* Task directions
In the material below, find each line holding the string "canvas" and copy it.

* Data for review

++++

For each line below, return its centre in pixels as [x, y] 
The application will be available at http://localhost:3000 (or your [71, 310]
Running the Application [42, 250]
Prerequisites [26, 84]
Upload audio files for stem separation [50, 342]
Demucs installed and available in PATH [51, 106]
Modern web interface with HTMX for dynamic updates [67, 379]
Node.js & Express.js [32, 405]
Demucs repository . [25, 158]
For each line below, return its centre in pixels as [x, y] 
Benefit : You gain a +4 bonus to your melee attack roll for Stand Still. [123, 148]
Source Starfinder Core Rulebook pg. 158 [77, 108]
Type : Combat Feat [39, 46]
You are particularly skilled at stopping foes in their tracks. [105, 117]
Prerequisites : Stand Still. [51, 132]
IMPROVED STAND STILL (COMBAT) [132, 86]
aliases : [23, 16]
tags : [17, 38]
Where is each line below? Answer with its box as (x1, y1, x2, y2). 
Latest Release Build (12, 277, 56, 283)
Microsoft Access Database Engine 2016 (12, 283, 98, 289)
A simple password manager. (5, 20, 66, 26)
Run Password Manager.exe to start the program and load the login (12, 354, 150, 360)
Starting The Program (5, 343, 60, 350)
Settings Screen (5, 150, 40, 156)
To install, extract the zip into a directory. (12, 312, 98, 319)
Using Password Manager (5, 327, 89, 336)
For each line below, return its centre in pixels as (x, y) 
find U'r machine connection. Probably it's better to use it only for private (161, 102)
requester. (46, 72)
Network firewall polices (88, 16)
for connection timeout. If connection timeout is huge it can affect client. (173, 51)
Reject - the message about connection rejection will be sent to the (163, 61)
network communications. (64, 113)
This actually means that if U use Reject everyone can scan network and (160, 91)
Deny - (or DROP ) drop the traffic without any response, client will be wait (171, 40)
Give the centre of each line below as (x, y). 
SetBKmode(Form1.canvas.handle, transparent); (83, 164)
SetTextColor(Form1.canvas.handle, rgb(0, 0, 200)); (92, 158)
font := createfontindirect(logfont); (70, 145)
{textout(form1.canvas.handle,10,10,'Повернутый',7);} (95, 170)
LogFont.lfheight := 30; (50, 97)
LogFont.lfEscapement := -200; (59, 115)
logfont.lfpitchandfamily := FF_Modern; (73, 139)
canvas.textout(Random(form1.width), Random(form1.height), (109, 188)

++++

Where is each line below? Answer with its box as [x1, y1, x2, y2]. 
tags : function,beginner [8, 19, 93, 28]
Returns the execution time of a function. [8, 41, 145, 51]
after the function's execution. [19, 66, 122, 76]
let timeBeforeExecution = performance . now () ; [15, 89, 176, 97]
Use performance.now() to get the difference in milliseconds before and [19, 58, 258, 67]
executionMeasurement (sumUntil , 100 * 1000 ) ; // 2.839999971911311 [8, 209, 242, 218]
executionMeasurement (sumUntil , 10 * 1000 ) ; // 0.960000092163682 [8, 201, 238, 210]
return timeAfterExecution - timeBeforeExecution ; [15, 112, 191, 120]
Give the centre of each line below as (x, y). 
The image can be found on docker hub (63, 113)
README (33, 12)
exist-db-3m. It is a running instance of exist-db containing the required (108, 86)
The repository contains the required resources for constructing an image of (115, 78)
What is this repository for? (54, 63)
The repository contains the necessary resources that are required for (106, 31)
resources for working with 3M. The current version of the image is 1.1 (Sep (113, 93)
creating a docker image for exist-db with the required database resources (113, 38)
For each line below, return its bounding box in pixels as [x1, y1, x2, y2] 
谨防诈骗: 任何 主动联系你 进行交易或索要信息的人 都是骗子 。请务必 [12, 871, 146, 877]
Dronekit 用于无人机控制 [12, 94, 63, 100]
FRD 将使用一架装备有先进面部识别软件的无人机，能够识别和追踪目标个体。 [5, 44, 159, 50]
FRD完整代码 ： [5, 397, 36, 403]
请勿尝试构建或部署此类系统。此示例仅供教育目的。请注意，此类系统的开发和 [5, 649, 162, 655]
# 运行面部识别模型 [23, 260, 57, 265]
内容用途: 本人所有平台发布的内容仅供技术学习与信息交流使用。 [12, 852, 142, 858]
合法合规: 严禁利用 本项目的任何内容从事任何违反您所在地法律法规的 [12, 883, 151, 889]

++++

* Reply to the task
SetBKmode(Form1.canvas.handle, transparent); (83, 164)
SetTextColor(Form1.canvas.handle, rgb(0, 0, 200)); (92, 158)
{textout(form1.canvas.handle,10,10,'Повернутый',7);} (95, 170)
canvas.textout(Random(form1.width), Random(form1.height), (109, 188)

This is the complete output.